Costco CRX typically has a different schema than Circana. The pipeline handles this via **runtime YAML retailer contracts** (`data.retailer_data_contracts` in `config_template.yaml`). This notebook will attempt to load those contracts so Costco is parsed correctly.


In [None]:
import os
import sys
from pathlib import Path

import numpy as np
import pandas as pd
import matplotlib.pyplot as plt

# Ensure repo root is on PYTHONPATH so imports work regardless of notebook CWD
REPO_ROOT = Path.cwd()
if (REPO_ROOT / "data_prep.py").exists() is False:
    # If we're running from notebooks/, go one level up
    REPO_ROOT = Path(__file__).resolve().parents[1] if "__file__" in globals() else Path.cwd().parents[0]

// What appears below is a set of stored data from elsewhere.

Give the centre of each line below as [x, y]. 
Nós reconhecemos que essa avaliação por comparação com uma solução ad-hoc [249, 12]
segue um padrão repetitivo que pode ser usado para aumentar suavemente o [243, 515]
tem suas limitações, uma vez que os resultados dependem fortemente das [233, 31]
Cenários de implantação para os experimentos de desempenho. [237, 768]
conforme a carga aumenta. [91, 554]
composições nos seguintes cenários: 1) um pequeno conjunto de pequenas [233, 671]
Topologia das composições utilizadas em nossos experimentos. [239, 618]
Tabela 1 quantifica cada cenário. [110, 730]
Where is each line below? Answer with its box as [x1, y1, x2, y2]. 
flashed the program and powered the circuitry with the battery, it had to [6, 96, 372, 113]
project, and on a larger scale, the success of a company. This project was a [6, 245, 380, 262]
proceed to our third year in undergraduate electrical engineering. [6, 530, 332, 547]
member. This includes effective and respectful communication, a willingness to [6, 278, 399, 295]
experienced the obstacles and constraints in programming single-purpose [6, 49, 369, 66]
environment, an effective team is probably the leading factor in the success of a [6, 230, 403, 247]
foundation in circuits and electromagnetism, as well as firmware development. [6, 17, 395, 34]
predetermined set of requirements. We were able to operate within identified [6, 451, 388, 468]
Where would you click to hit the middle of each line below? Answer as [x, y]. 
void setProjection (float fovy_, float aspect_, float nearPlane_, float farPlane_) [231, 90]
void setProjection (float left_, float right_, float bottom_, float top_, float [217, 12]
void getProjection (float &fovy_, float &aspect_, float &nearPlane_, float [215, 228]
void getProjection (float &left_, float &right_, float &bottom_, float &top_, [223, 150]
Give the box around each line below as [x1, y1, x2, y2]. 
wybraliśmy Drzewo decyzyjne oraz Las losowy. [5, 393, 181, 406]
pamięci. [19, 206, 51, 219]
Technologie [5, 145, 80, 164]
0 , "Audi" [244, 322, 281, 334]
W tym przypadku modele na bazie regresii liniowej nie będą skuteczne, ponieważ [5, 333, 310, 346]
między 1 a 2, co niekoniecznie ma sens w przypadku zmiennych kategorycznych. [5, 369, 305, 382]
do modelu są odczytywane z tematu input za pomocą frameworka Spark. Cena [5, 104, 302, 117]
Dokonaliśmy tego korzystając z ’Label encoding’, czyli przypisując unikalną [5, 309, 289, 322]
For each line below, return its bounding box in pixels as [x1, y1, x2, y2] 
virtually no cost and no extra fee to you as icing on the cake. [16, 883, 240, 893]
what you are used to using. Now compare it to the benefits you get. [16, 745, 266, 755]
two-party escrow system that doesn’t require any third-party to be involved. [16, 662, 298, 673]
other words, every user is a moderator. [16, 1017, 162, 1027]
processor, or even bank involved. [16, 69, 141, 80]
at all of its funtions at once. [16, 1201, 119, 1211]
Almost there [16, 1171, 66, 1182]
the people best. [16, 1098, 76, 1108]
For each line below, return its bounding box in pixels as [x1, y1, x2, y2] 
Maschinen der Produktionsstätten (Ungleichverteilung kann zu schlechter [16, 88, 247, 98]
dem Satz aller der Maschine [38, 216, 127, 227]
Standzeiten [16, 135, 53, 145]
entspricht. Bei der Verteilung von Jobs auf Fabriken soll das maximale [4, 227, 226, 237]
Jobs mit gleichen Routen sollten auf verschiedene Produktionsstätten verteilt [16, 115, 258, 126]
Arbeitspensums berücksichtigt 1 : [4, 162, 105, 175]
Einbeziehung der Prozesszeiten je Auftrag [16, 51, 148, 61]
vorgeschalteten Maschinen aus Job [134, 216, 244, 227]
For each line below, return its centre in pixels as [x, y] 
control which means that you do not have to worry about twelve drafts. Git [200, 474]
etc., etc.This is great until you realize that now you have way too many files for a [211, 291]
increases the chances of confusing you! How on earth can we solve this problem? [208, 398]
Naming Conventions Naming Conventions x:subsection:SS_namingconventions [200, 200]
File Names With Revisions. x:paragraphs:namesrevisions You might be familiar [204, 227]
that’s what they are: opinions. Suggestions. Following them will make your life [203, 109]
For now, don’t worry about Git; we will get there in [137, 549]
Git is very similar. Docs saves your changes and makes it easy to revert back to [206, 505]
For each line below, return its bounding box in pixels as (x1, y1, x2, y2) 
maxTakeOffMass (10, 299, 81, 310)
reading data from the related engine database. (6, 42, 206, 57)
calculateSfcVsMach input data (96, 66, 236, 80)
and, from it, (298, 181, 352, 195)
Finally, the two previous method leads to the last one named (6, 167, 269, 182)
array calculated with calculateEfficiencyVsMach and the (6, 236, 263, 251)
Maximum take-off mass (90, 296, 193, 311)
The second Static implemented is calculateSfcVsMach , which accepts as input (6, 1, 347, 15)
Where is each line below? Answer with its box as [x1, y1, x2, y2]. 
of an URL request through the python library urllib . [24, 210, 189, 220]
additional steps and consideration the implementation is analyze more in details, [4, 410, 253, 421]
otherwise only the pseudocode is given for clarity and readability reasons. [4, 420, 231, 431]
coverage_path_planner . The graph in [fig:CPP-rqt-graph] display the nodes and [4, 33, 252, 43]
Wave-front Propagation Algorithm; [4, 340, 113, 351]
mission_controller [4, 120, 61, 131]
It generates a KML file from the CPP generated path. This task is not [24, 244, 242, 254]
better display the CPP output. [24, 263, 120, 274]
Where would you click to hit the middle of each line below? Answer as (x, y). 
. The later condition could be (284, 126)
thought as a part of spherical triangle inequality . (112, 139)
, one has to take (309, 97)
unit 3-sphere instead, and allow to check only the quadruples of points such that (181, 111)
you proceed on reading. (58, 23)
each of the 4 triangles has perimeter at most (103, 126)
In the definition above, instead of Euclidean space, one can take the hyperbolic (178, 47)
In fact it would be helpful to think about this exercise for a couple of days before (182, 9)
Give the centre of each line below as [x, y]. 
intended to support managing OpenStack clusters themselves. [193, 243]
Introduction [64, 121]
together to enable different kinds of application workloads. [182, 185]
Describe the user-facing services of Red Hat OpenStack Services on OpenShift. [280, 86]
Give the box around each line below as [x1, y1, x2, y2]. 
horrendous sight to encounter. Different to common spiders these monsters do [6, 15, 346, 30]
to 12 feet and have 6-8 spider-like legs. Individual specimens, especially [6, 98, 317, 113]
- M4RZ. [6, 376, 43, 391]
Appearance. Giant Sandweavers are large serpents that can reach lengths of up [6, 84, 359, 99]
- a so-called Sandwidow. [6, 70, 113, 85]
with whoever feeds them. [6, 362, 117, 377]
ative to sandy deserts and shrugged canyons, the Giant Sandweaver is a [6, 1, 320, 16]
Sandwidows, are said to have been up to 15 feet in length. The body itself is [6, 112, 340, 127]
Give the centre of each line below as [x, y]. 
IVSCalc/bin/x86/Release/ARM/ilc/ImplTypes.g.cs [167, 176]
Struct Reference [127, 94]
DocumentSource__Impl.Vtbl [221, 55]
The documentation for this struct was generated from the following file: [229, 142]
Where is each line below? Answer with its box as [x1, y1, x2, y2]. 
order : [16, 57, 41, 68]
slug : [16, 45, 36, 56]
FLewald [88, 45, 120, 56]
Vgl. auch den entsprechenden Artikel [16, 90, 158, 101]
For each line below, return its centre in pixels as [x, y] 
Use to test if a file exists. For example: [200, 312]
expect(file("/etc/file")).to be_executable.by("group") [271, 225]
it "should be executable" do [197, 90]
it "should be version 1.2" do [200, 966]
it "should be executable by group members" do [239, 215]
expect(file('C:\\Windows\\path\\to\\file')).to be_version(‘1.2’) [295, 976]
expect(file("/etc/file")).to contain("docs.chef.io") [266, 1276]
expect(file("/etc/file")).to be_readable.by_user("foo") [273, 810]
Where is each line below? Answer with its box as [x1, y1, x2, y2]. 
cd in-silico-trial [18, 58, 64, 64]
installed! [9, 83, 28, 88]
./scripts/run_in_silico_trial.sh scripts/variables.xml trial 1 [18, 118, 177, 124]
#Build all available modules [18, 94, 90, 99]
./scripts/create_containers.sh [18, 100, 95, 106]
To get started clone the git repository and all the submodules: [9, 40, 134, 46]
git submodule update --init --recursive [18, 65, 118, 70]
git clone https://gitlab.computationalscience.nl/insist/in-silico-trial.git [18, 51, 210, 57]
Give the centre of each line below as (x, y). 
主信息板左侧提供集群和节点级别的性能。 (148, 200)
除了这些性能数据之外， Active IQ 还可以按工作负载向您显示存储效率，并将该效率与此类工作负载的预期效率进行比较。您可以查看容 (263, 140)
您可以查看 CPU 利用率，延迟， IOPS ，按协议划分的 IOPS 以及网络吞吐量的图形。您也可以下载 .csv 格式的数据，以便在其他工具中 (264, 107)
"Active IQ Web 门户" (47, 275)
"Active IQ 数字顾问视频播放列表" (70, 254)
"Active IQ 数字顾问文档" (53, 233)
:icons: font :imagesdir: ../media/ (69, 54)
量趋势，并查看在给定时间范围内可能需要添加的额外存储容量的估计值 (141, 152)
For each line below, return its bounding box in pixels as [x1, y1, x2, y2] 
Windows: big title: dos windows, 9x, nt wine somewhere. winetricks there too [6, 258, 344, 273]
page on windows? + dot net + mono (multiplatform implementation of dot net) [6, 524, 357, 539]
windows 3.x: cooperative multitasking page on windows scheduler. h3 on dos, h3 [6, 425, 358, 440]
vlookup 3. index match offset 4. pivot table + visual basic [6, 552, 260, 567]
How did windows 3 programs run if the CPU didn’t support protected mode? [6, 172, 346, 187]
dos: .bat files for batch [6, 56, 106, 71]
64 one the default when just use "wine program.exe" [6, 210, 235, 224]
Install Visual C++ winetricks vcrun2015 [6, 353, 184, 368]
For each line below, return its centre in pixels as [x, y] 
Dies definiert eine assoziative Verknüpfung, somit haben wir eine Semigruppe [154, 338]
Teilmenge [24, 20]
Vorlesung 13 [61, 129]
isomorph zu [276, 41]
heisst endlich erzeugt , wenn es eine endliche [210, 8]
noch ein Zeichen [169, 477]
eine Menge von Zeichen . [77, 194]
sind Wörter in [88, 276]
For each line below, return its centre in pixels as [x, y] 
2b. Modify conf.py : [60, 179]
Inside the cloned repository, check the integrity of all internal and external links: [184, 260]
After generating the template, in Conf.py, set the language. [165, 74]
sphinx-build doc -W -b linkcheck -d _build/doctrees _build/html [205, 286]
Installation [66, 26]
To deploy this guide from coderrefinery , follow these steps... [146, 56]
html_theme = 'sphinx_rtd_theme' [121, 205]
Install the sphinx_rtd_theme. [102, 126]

if str(REPO_ROOT) not in sys.path:
    sys.path.insert(0, str(REPO_ROOT))

from data_prep import ElasticityDataPrep, PrepConfig

pd.set_option("display.max_columns", 200)
pd.set_option("display.width", 180)

# Where outputs from this notebook will go
RESULTS_DIR = REPO_ROOT / "results"
RESULTS_DIR.mkdir(parents=True, exist_ok=True)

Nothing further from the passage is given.